— Work to complete —
In the data below, find every line with the string "brace" and pull it out.

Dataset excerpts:
──────────────────────────────

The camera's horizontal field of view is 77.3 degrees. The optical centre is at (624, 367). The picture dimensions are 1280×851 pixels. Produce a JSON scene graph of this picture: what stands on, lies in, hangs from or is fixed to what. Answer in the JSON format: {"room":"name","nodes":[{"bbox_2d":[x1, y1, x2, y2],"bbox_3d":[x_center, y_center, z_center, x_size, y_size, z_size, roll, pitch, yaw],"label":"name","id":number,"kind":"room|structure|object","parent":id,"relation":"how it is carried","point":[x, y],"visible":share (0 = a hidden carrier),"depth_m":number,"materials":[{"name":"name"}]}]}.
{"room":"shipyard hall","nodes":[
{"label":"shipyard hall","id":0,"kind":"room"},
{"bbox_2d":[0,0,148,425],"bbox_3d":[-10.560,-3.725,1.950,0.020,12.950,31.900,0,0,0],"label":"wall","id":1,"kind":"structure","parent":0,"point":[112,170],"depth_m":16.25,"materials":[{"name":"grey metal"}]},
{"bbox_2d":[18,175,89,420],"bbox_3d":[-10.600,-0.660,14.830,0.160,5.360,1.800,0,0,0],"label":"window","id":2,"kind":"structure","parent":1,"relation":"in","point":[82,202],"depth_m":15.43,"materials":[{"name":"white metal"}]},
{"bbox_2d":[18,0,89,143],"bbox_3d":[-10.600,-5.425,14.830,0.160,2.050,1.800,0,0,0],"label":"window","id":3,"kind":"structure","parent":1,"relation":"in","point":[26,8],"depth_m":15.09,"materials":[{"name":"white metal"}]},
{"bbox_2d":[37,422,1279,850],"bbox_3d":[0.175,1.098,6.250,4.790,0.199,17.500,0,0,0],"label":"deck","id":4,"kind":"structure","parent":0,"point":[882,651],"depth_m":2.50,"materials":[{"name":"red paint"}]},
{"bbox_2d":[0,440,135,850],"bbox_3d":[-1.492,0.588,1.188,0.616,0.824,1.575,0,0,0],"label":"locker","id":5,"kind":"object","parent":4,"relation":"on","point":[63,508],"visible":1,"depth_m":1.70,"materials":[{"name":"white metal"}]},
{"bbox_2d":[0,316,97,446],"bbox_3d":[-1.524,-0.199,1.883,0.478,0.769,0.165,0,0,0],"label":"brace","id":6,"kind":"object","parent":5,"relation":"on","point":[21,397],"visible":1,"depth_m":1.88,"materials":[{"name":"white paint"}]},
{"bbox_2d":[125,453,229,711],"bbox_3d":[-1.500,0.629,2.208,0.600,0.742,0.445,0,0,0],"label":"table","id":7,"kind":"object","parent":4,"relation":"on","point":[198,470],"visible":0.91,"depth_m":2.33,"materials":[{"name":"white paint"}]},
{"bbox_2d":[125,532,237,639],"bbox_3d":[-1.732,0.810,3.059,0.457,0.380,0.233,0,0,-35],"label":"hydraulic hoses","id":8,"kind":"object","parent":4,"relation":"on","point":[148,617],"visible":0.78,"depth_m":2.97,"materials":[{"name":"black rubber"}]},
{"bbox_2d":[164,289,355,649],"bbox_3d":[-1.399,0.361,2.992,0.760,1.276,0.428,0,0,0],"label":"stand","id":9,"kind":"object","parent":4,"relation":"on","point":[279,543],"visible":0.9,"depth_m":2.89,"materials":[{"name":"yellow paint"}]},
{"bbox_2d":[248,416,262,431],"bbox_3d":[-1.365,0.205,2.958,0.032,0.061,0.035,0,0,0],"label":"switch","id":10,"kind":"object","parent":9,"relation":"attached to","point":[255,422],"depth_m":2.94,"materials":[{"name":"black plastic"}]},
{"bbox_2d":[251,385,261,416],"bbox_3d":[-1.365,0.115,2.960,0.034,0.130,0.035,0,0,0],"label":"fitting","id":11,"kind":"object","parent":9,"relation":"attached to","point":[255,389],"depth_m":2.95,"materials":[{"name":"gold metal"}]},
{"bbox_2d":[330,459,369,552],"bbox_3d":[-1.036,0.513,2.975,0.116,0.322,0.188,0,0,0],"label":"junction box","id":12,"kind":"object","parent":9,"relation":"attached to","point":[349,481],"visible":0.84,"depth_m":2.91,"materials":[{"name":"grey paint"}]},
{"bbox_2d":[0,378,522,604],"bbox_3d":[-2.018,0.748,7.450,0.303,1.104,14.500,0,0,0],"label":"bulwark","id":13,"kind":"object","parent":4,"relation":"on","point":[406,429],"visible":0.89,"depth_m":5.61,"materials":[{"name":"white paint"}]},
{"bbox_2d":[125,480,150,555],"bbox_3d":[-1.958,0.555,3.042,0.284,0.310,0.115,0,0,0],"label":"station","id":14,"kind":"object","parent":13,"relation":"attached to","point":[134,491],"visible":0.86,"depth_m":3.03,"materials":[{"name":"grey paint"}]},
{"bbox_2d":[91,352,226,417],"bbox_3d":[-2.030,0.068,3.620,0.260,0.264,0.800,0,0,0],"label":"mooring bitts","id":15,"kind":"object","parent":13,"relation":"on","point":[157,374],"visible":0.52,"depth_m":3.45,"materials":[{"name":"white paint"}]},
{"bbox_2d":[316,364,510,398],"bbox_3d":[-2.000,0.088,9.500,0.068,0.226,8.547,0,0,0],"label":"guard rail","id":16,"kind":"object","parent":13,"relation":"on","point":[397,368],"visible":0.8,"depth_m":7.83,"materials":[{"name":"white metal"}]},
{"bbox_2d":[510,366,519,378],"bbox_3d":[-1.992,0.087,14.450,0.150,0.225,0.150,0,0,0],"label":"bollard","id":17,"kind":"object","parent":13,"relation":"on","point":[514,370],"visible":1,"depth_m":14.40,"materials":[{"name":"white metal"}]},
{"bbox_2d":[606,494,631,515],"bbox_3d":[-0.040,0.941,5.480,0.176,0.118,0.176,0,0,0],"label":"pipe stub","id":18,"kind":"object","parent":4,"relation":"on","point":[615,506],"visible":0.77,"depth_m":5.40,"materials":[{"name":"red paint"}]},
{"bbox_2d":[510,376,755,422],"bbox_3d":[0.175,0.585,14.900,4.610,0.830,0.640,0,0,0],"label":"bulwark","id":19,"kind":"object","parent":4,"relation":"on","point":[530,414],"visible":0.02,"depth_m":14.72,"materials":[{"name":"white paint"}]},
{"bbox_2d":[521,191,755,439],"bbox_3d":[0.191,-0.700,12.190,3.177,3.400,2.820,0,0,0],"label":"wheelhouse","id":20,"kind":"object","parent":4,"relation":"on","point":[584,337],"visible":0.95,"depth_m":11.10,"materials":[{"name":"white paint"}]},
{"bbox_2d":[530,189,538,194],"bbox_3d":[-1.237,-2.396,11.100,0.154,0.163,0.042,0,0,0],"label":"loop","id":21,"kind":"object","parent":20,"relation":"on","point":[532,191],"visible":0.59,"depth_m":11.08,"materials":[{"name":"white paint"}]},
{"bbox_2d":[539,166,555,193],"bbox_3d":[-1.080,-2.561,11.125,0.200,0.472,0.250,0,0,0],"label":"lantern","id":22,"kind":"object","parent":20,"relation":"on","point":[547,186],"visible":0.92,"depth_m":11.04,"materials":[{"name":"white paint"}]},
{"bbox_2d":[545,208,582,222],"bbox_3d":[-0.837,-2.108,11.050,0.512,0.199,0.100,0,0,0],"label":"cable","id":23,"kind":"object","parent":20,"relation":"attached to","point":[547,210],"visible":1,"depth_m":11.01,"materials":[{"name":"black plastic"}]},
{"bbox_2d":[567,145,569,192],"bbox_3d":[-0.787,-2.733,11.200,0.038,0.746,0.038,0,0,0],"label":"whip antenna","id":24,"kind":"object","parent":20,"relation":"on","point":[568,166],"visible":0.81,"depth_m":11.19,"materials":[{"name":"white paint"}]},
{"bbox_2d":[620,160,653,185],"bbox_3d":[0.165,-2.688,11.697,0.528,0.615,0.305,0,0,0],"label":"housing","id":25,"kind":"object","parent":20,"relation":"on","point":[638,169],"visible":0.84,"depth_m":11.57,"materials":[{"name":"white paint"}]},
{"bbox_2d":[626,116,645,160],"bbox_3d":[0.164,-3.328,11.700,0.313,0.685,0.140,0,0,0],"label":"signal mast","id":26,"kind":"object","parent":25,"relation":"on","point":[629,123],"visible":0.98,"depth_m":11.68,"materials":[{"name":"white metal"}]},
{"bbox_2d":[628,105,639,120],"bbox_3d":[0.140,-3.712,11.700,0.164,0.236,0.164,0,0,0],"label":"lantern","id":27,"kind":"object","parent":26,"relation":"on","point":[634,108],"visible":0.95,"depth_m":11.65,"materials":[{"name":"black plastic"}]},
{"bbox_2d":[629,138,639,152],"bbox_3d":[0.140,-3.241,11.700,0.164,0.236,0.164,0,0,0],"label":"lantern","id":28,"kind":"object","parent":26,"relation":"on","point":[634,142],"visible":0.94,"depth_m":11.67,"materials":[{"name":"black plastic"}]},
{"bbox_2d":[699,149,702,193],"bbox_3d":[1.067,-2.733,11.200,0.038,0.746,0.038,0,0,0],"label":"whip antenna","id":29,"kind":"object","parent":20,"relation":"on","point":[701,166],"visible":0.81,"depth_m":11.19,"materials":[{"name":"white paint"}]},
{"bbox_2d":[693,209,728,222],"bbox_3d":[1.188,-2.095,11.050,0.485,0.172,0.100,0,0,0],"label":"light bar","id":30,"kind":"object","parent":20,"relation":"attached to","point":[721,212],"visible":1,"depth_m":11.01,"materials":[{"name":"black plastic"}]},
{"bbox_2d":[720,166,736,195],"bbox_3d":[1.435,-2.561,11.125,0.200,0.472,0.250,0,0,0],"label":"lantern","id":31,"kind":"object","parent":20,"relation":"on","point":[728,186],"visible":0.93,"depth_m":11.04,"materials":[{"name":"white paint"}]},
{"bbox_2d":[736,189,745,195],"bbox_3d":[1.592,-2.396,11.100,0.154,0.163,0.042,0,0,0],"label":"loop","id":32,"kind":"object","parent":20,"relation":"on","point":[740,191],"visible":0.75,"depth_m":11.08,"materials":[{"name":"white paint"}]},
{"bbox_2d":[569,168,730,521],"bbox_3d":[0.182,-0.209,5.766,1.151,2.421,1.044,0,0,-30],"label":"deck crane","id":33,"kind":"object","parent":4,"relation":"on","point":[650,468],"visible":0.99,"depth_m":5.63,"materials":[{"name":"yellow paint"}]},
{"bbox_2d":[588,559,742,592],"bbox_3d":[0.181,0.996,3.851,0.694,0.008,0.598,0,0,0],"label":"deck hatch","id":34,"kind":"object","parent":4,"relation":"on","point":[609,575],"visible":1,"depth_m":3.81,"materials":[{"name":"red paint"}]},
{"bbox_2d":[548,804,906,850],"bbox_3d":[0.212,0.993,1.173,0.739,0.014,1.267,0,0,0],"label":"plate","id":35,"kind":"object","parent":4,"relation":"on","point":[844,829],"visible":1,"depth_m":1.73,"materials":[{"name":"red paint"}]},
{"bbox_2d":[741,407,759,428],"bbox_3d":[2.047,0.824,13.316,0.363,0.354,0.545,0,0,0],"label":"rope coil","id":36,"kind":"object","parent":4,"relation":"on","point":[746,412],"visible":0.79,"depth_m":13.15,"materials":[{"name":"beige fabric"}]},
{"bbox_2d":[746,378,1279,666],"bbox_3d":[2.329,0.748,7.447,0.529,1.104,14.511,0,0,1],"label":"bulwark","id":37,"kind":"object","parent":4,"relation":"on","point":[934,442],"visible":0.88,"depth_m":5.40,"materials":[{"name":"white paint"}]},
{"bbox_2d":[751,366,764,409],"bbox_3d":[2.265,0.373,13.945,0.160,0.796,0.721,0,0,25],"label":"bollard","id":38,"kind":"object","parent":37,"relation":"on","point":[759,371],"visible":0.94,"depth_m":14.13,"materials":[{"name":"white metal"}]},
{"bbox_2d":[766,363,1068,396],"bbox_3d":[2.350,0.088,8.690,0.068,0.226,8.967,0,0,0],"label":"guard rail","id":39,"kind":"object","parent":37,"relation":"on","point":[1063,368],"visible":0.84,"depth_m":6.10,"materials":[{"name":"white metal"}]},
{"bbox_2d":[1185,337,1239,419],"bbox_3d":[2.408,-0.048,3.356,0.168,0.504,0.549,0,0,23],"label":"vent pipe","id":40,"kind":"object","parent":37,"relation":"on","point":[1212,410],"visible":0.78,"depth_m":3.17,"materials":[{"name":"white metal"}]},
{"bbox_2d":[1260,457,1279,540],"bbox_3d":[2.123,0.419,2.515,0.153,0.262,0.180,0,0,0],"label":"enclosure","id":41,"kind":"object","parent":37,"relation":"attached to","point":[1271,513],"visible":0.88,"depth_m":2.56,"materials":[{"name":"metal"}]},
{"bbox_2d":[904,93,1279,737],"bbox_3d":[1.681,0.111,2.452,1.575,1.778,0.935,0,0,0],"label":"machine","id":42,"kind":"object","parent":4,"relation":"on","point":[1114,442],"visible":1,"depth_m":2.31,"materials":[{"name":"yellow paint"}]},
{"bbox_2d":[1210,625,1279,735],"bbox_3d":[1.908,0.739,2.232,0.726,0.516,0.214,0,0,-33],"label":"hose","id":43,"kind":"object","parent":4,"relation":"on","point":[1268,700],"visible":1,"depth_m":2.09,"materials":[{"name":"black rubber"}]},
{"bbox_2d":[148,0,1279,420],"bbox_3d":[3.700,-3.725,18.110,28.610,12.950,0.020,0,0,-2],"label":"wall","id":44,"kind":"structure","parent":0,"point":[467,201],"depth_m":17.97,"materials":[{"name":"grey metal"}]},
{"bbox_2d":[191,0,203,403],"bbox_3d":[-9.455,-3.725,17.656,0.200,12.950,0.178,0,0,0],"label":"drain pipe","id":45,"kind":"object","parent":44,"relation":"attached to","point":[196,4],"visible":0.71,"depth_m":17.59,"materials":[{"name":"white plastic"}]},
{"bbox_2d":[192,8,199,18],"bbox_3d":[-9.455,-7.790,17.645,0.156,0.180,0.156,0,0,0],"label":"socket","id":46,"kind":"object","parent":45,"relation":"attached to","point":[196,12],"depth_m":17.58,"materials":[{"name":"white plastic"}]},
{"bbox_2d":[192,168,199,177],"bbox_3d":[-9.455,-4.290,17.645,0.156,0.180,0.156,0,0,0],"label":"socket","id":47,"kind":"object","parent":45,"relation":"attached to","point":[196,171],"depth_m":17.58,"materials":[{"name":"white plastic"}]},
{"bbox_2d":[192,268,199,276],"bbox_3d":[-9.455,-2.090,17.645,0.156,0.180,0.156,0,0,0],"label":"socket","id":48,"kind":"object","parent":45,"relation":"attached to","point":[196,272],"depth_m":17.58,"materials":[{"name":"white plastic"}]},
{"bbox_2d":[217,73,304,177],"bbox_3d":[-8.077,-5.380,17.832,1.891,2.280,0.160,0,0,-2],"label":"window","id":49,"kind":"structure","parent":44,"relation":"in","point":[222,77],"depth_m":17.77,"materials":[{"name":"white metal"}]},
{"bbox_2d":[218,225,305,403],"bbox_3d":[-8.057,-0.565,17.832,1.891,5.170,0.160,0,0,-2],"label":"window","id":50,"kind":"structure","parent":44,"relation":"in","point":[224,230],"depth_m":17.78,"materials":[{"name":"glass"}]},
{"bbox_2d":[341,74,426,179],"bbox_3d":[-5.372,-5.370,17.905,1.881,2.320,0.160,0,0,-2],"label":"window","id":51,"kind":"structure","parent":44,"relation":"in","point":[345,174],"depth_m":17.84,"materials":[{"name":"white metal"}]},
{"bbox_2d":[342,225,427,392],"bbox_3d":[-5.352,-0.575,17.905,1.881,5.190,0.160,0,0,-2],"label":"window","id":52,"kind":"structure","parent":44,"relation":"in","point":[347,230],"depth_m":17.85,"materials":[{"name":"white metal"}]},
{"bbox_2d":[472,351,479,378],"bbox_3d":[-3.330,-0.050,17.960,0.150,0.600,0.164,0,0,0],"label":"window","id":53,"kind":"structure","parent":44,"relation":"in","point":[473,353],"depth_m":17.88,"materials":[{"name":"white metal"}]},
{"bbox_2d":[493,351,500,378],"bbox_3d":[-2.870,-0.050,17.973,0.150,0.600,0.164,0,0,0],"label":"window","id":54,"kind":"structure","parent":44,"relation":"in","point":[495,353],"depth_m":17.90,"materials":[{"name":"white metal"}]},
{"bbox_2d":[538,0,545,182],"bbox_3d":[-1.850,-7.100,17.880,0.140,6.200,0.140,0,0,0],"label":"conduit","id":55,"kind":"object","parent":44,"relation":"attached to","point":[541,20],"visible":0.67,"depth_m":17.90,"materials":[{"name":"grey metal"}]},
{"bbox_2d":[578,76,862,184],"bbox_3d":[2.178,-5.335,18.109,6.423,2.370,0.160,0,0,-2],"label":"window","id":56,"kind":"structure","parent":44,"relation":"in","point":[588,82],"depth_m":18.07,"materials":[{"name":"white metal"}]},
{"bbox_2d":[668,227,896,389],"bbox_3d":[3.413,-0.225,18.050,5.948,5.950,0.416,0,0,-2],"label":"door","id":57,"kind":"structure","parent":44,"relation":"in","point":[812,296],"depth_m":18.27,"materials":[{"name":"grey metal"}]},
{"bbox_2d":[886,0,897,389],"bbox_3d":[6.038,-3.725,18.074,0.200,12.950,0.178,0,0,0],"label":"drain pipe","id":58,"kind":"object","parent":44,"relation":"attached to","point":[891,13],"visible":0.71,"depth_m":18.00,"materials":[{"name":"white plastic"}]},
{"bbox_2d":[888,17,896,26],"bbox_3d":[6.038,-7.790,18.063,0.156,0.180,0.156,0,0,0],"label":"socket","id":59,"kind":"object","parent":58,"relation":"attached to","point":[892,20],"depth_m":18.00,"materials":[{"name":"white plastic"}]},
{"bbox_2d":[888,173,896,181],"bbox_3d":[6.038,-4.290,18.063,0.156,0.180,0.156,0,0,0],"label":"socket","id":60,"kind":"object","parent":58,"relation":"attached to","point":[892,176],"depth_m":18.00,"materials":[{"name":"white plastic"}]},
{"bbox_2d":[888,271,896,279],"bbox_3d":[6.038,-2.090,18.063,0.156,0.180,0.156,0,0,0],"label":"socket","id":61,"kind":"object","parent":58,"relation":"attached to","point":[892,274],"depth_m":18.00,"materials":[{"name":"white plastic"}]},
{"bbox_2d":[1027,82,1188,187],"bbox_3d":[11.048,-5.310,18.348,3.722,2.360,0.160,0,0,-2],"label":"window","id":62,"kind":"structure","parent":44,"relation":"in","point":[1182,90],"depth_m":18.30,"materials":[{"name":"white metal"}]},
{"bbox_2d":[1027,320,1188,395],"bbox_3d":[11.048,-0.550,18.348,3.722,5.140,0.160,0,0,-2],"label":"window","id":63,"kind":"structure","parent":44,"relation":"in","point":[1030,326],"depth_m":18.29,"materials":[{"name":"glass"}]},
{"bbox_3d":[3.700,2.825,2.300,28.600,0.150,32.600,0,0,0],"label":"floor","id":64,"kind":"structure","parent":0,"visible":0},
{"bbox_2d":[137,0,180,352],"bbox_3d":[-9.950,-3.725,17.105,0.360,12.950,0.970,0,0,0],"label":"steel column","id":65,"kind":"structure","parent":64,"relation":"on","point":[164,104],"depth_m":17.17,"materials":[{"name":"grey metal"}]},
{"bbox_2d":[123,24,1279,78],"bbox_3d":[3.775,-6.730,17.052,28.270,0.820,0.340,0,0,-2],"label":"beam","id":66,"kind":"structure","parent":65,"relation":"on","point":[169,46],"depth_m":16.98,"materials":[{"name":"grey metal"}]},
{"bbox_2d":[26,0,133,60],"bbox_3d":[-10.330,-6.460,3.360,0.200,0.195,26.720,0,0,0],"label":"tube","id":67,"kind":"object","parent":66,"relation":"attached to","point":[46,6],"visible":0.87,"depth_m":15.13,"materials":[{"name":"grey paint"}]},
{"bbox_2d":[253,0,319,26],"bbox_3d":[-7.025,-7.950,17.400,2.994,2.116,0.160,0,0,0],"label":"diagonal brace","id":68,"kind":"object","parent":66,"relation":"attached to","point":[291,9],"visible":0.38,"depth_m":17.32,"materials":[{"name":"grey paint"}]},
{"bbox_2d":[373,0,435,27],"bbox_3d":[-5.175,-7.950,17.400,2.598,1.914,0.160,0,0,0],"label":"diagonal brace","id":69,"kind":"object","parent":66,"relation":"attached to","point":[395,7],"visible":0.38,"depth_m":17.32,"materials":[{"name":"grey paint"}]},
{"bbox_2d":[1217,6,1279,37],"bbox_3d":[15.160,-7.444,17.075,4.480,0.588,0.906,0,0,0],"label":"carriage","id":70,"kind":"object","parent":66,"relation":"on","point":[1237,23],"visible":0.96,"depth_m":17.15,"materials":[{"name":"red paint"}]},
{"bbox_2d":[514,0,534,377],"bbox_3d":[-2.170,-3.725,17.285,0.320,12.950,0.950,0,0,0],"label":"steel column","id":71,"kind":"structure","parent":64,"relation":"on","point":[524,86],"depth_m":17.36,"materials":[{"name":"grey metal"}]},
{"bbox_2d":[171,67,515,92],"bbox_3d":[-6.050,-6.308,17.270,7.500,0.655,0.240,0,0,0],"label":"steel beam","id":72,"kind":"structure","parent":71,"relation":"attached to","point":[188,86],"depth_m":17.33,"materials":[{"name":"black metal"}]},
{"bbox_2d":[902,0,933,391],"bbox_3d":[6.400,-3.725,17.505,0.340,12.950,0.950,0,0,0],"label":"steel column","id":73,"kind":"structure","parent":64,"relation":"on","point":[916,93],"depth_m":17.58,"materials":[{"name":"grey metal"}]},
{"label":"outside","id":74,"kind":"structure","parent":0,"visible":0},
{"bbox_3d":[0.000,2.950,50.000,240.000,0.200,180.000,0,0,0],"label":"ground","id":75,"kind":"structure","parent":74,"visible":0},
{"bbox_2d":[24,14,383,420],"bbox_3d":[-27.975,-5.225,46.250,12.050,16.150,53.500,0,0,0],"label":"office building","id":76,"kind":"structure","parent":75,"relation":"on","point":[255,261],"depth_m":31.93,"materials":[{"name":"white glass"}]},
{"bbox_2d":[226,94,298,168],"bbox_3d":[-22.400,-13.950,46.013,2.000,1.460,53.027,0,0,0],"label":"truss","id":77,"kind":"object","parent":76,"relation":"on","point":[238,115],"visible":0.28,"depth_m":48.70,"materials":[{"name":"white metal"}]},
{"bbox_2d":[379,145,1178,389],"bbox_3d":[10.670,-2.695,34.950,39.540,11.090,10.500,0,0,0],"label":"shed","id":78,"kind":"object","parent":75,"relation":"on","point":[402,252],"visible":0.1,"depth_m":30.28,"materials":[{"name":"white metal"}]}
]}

──────────────────────────────

— Solution below —
{"bbox_2d":[0,316,97,446],"bbox_3d":[-1.524,-0.199,1.883,0.478,0.769,0.165,0,0,0],"label":"brace","id":6,"kind":"object","parent":5,"relation":"on","point":[21,397],"visible":1,"depth_m":1.88,"materials":[{"name":"white paint"}]},
{"bbox_2d":[253,0,319,26],"bbox_3d":[-7.025,-7.950,17.400,2.994,2.116,0.160,0,0,0],"label":"diagonal brace","id":68,"kind":"object","parent":66,"relation":"attached to","point":[291,9],"visible":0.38,"depth_m":17.32,"materials":[{"name":"grey paint"}]},
{"bbox_2d":[373,0,435,27],"bbox_3d":[-5.175,-7.950,17.400,2.598,1.914,0.160,0,0,0],"label":"diagonal brace","id":69,"kind":"object","parent":66,"relation":"attached to","point":[395,7],"visible":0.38,"depth_m":17.32,"materials":[{"name":"grey paint"}]},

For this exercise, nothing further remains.